> What is expected
The reply must contain exactly the lines below from the one with "Receive/Send (44, 208)" down to the one with "विवासकारणम् [24, 80]", both included, and nothing more; please omit the pictures.

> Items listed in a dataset
# # # # # # #

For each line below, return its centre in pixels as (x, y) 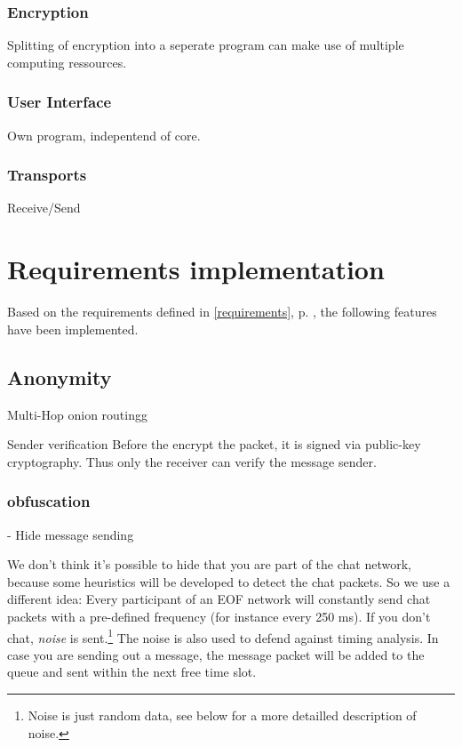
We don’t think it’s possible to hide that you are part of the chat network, (209, 564)
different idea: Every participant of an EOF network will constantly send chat (219, 599)
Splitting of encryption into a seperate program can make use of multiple (206, 45)
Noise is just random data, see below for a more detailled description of (222, 715)
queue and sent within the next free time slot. (132, 672)
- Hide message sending (71, 534)
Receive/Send (44, 208)
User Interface (60, 102)
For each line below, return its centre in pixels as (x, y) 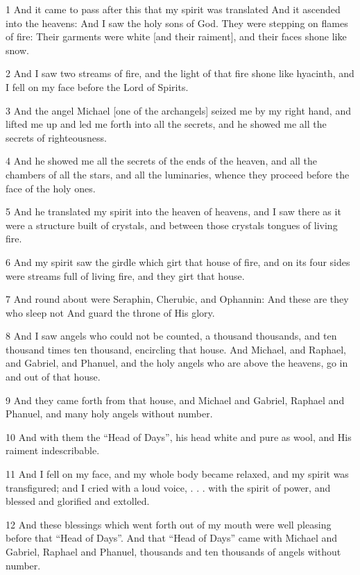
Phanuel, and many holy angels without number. (109, 414)
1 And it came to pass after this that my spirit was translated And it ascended (173, 9)
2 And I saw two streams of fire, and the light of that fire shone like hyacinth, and (180, 73)
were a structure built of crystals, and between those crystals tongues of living (172, 225)
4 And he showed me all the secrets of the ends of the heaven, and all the (162, 161)
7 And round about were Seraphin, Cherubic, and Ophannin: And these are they (177, 299)
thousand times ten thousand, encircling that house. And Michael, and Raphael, (176, 349)
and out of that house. (53, 377)
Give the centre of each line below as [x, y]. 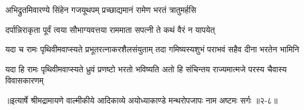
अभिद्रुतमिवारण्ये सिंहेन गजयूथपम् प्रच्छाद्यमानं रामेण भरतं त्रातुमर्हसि [101, 9]
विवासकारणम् [24, 80]
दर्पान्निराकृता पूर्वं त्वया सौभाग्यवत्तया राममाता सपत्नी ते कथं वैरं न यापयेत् [110, 29]
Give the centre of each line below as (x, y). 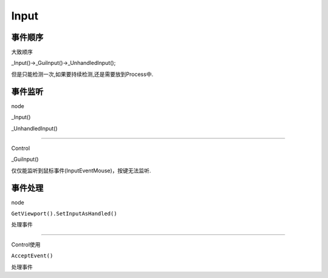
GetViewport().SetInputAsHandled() (64, 213)
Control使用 (26, 244)
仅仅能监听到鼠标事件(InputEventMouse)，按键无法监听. (81, 171)
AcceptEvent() (32, 256)
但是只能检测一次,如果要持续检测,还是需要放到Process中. (82, 74)
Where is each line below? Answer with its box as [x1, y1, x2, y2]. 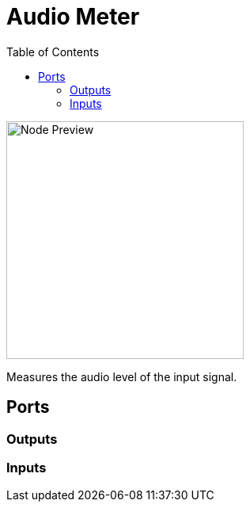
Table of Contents [6, 44, 100, 59]
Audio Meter [6, 3, 140, 30]
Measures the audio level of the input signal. [6, 369, 237, 384]
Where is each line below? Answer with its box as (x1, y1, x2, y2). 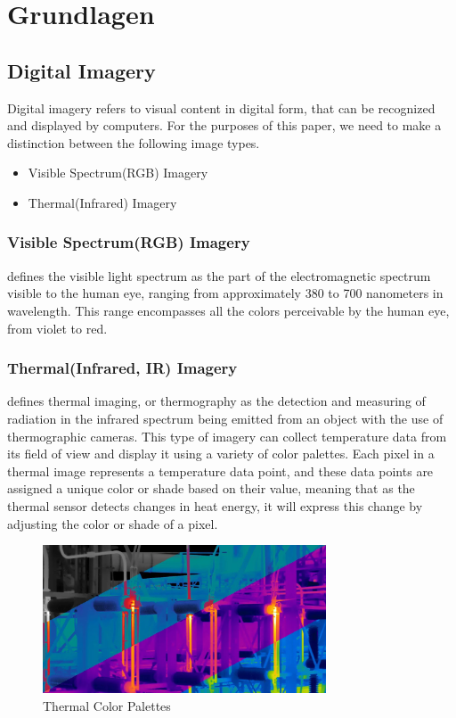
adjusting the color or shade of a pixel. (7, 514, 218, 532)
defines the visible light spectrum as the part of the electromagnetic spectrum (7, 266, 431, 285)
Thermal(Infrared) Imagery (28, 193, 177, 211)
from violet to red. (7, 318, 108, 337)
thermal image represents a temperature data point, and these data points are (7, 461, 434, 480)
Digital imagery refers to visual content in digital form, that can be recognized (7, 98, 436, 117)
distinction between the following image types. (7, 133, 260, 152)
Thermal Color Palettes (43, 696, 171, 714)
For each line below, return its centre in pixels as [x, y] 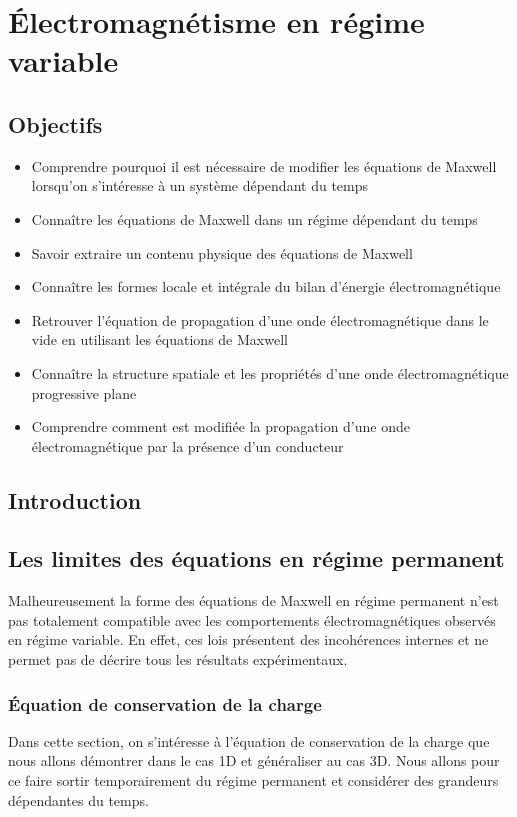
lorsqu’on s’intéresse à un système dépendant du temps [200, 185]
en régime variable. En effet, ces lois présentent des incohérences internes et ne [248, 639]
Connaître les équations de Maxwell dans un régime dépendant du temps [254, 218]
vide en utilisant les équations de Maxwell [159, 339]
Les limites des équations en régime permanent [256, 558]
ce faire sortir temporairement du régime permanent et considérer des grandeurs [253, 780]
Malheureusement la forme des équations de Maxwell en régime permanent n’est [253, 600]
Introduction [75, 499]
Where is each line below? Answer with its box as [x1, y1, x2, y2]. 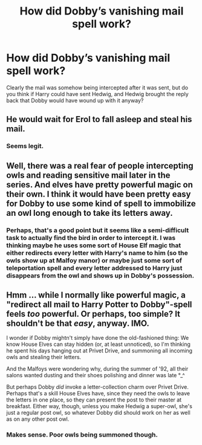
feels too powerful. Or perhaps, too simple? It [6, 308, 180, 319]
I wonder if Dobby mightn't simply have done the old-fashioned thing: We [6, 334, 189, 342]
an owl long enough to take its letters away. [6, 207, 174, 218]
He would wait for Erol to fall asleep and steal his [6, 114, 192, 125]
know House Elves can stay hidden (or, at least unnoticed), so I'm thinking [6, 340, 191, 348]
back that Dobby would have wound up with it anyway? [6, 97, 144, 104]
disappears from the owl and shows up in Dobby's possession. [6, 271, 195, 279]
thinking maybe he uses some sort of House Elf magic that [6, 241, 181, 249]
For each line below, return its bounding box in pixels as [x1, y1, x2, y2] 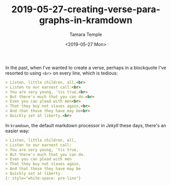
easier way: [5, 128, 30, 134]
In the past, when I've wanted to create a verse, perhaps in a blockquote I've [5, 64, 166, 71]
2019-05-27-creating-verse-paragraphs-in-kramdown [11, 4, 161, 26]
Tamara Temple [69, 31, 102, 37]
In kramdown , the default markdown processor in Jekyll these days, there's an [5, 122, 166, 128]
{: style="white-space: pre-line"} [5, 175, 81, 181]
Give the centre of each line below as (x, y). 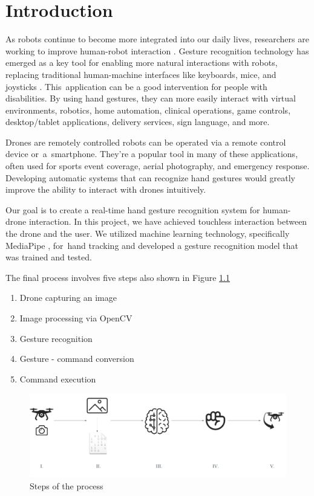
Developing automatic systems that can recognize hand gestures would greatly (150, 177)
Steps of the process (67, 485)
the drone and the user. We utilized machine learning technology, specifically (148, 234)
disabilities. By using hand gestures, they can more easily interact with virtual (151, 98)
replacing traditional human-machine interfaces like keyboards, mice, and (141, 74)
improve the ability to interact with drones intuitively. (106, 189)
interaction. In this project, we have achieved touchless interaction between (168, 221)
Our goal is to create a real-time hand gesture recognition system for (133, 209)
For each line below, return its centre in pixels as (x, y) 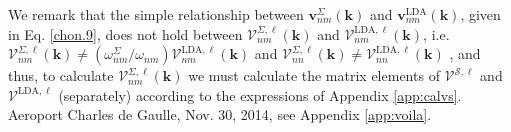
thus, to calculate (61, 75)
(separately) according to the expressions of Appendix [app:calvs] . (260, 94)
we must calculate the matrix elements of (314, 75)
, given (480, 14)
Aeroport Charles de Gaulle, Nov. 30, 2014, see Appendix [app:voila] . (220, 114)
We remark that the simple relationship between (156, 14)
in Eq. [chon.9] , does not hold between (125, 33)
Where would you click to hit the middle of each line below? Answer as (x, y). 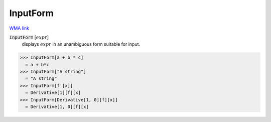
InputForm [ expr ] (29, 37)
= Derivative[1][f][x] (53, 93)
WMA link (19, 28)
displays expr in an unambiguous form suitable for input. (81, 44)
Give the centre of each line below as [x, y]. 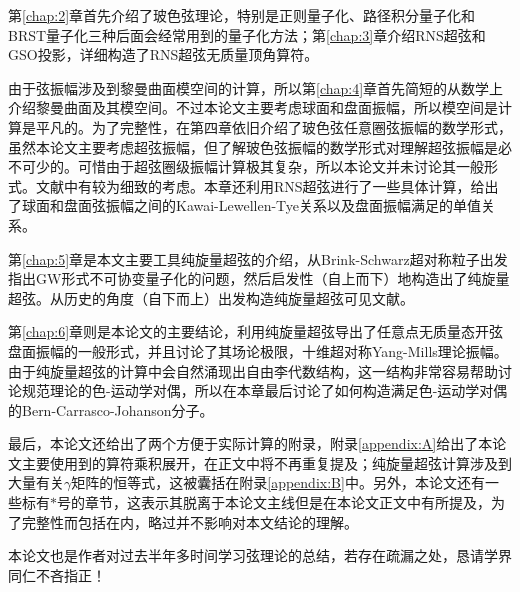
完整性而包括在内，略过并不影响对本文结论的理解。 [189, 521]
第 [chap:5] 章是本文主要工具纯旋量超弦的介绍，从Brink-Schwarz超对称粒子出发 [258, 258]
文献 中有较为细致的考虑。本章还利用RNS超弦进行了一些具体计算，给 [260, 185]
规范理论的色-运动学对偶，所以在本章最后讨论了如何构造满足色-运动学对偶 [264, 390]
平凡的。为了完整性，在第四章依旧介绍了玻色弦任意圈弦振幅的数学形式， [273, 126]
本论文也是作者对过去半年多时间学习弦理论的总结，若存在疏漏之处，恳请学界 [260, 555]
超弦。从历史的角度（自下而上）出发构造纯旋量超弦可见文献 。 [211, 297]
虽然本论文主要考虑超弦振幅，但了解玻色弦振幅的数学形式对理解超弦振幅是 [253, 146]
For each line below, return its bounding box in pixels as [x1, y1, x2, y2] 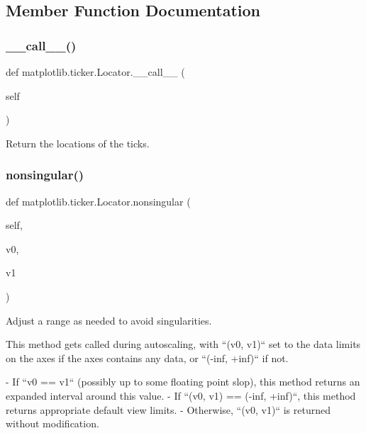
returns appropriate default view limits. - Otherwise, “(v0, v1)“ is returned [6, 402, 331, 417]
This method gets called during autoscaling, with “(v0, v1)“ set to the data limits [6, 337, 361, 352]
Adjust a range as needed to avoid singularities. [6, 313, 212, 327]
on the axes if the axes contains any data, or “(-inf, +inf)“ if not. [6, 350, 289, 365]
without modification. [6, 416, 99, 431]
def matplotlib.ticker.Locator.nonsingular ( [6, 193, 191, 208]
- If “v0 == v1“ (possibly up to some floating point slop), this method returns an [6, 374, 360, 389]
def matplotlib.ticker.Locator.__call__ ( [6, 64, 185, 79]

# # # # # # #

> Answer to this task
Receive/Send (44, 208)
User Interface (60, 102)
For each line below, return its centre in pixels as (x, y) 
Phanuel, and many holy angels without number. (109, 414)
1 And it came to pass after this that my spirit was translated And it ascended (173, 9)
2 And I saw two streams of fire, and the light of that fire shone like hyacinth, and (180, 73)
were a structure built of crystals, and between those crystals tongues of living (172, 225)
4 And he showed me all the secrets of the ends of the heaven, and all the (162, 161)
7 And round about were Seraphin, Cherubic, and Ophannin: And these are they (177, 299)
thousand times ten thousand, encircling that house. And Michael, and Raphael, (176, 349)
and out of that house. (53, 377)
Give the centre of each line below as [x, y]. 
अभिद्रुतमिवारण्ये सिंहेन गजयूथपम् प्रच्छाद्यमानं रामेण भरतं त्रातुमर्हसि [101, 9]
विवासकारणम् [24, 80]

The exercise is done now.